Aim of the task
Locate the line containing "qui compte pour" in the entries below, then retype it and every later line exactly, leaving out pictures.

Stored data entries
---

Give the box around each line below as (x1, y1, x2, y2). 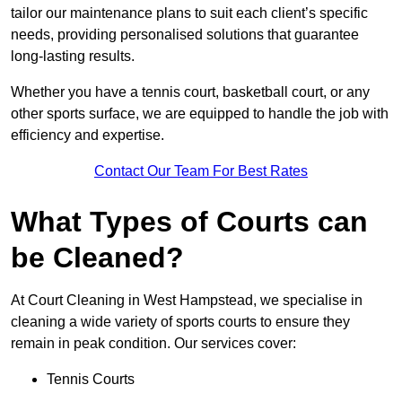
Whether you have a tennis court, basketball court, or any (11, 84, 370, 100)
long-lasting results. (11, 48, 135, 65)
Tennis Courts (47, 371, 135, 388)
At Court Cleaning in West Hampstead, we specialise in (11, 293, 363, 309)
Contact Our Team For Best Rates (94, 163, 308, 179)
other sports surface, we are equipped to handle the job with (11, 106, 389, 122)
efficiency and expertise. (11, 127, 164, 144)
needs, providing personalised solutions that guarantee (11, 27, 359, 43)
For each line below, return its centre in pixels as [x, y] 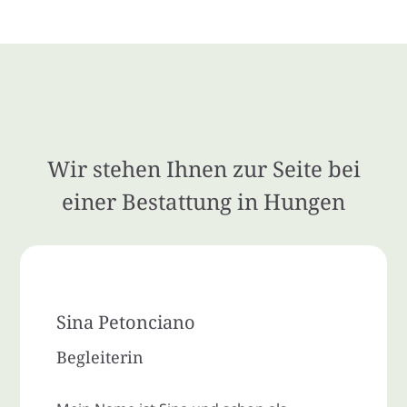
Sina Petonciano [126, 322]
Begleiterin [100, 357]
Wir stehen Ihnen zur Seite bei [203, 168]
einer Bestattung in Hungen [203, 201]
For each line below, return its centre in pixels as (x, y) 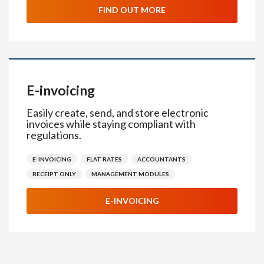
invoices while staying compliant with (111, 124)
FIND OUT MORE (132, 10)
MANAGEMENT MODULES (130, 174)
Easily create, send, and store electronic (118, 113)
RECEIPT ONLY (54, 174)
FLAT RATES (104, 159)
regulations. (54, 135)
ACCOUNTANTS (161, 159)
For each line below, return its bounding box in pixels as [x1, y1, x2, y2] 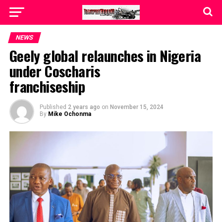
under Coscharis [9, 60, 101, 81]
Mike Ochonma [48, 111, 91, 117]
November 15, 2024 [110, 104, 164, 111]
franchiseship [9, 76, 85, 97]
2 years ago [67, 104, 100, 111]
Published [39, 104, 66, 111]
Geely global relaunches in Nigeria [9, 45, 201, 66]
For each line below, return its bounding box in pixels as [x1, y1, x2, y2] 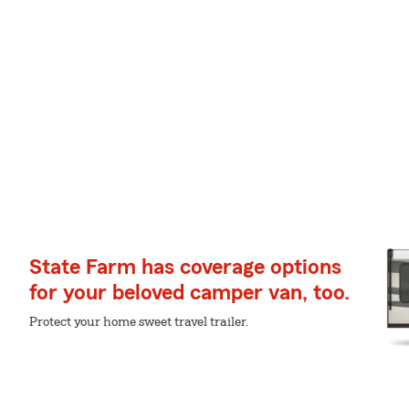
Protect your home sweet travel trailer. [29, 316, 248, 329]
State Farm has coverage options [29, 257, 341, 278]
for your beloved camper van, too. [29, 282, 350, 304]
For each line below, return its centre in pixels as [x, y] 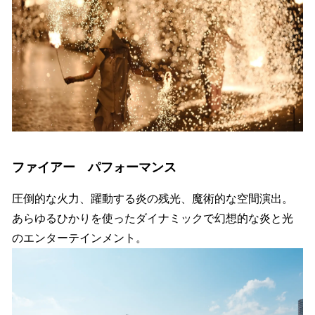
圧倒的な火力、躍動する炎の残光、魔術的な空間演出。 [153, 198]
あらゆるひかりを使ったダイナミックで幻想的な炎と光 [153, 218]
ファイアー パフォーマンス [94, 167]
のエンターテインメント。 [79, 238]
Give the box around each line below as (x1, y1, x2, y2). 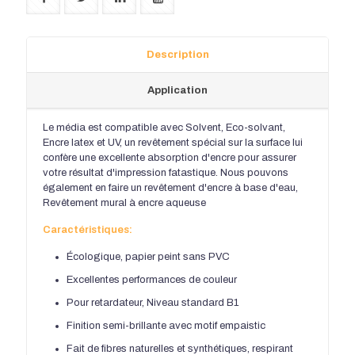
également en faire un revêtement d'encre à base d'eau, (43, 181, 298, 193)
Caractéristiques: (43, 223, 132, 235)
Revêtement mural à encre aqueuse (43, 197, 206, 208)
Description (146, 48, 209, 60)
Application (147, 84, 208, 96)
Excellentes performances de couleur (67, 273, 237, 285)
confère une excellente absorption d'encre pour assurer (43, 151, 296, 163)
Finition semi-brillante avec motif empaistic (67, 319, 265, 331)
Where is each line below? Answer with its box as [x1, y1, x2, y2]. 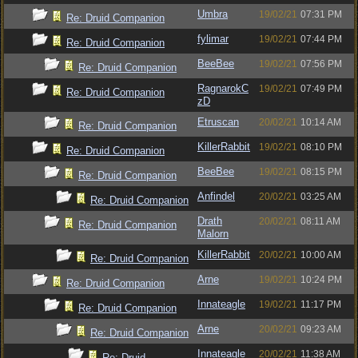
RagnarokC [197, 82, 249, 94]
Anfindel [197, 190, 235, 202]
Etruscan [197, 116, 239, 128]
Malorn [197, 228, 229, 240]
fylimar [197, 33, 229, 45]
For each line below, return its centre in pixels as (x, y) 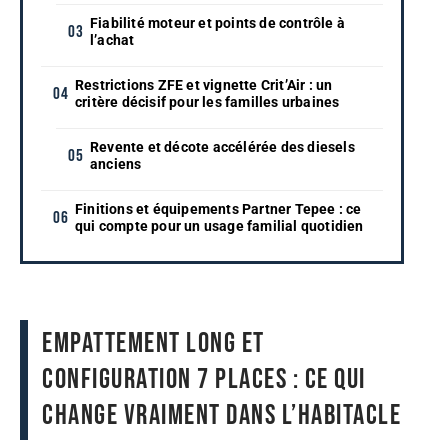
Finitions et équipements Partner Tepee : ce (218, 208)
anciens (116, 163)
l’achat (112, 39)
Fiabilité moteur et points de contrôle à (217, 22)
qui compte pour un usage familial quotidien (219, 225)
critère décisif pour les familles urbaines (207, 101)
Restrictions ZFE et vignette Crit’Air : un (204, 84)
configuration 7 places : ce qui (204, 379)
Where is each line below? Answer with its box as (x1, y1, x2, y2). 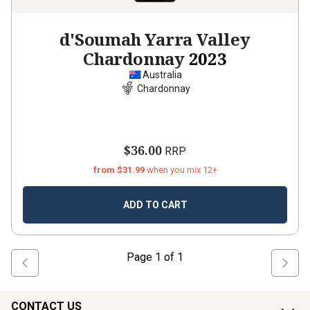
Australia (142, 69, 182, 80)
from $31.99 (93, 165, 147, 175)
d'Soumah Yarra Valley (60, 28, 250, 51)
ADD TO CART (122, 199, 188, 210)
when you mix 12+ (146, 165, 217, 175)
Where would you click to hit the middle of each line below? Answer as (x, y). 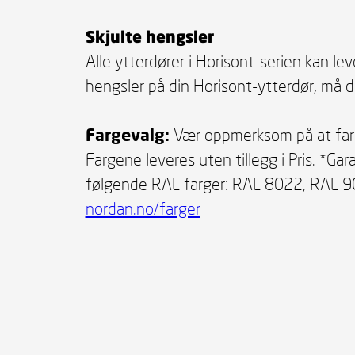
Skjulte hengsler (149, 36)
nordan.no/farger (143, 209)
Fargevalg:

---

Result of this task
qui compte pour un usage familial quotidien (219, 225)
critère décisif pour les familles urbaines (207, 101)
Restrictions ZFE et vignette Crit’Air : un (204, 84)
configuration 7 places : ce qui (204, 379)
Where is each line below? Answer with its box as (x1, y1, x2, y2). 
Australia (142, 69, 182, 80)
from $31.99 (93, 165, 147, 175)
d'Soumah Yarra Valley (60, 28, 250, 51)
ADD TO CART (122, 199, 188, 210)
when you mix 12+ (146, 165, 217, 175)
Where would you click to hit the middle of each line below? Answer as (x, y). 
Skjulte hengsler (149, 36)
nordan.no/farger (143, 209)
Fargevalg:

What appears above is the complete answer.